Les importations canadiennes en France ont, elles, chuté de 6 % sur la même période. Ce repli est attribué par le Canada au recul des achats de colza et du minerai de fer pour des raisons conjoncturelles. L'excédent commercial français avec le pays nord-américain est lui passé de 50 à 450 millions d'euros entre 2017 et 2018.

• La filière bovine en question

Selon des chiffres canadiens, le pays n'a exporté que 1 000 tonnes de viande de bœuf, soit à peine 2 % du quota accordé par le Ceta, cette filière n'étant pas encore prête aux exigences européennes et à l'interdiction notamment de la viande aux hormones de croissance.

"Ce sont des quotas infimes", a assuré Jean-Baptiste Lemoyne, qui veut rassurer les agriculteurs français. "Le Canada n'est pas outillé en termes de filières pour répondre aux normes européennes", d'après lui. Sur 70 000 fermes, seules 36 élèvent leur bétail selon les normes européennes.

Voir débarquer dans les assiettes du boeuf canadien nourri aux farines animales et, avec lui, le souvenir de la maladie de la vache folle, fait aussi partie des inquiétude des éleveurs bovins français.

Pour le ministère de l'Agriculture, cette crainte "n'est pas fondée" : "Quand on parle de farines animales, on fait référence aux farines de ruminants, qui ont été à l'origine de la maladie de la vache folle", estime le ministère, faisant valoir que ces produits sont interdits au Canada. L'Union européenne les a également bannies, mais ne s'est pas arrêtée là, contrairement au Canada : elle a généralisé l'interdiction à ce qu'on appelle les protéines animales transformées, qui sont aussi des farines animales, mais issues de volailles et de porcs.

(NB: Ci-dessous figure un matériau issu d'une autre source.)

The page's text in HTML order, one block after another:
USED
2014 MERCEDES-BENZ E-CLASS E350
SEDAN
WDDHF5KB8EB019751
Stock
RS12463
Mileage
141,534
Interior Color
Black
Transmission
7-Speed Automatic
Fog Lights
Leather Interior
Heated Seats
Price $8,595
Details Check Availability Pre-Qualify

• Confusion avec le Mercosur

La ratification du Ceta par la France intervient en pleine controverse sur la conclusion, fin juin, d'un autre accord commercial, entre l'Union européenne et les pays du Mercosur (Brésil, Argentine, Uruguay et Paraguay). Ce traité est dénoncé par les agriculteurs, qui se sont rassemblés mardi dernier dans toute la France pour manifester leur mécontentement, ainsi que les groupes d'opposition parlementaires. La majorité LREM-MoDem à l'Assemblée plaide pour éviter un "amalgame" entre les deux accords.

>> À voir : Accords Ceta et Mercosur : l'agriculture européenne est-elle en danger ?

• "Veto" climatique

Le député et rapporteur Jacques Maire (LREM) a dévoilé devant la presse un document dans lequel le Canada s'engage sur le principe d'une forme de "veto climatique". Cette disposition doit permettre à l'UE et au pays nord-américain de bénéficier d'une marge de manœuvre lorsqu'une entreprise privée contestera notamment l'une des normes environnementales au nom de l'application de l'accord.

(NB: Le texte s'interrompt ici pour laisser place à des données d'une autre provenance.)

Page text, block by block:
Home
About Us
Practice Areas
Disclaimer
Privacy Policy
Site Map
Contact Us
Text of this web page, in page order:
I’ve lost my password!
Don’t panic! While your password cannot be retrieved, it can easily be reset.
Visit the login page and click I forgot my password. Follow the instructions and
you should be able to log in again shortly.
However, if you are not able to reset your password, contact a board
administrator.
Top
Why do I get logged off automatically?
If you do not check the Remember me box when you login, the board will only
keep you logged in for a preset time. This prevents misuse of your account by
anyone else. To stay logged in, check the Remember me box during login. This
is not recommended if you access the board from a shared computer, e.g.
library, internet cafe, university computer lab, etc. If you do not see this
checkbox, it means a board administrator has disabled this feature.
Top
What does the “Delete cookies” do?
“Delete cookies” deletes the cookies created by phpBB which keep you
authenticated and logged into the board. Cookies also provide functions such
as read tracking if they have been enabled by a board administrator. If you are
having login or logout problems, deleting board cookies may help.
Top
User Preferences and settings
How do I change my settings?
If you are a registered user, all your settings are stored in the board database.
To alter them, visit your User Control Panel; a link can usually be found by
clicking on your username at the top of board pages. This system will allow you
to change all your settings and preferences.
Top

Mais certains dénoncent une version édulcorée du veto, à l'instar de la Fondation Nicolas Hulot pour qui "ce n'est pas un vrai veto climatique" dans le sens souhaité par l'ex-ministre de la Transition écologique. "Rien ne peut arrêter la procédure" de contestation d'une entreprise, selon Samuel Leré, représentant de la FNH. Le veto n'a en outre "aucune existence légale", a observé Jean-Paul Lecoq (PCF).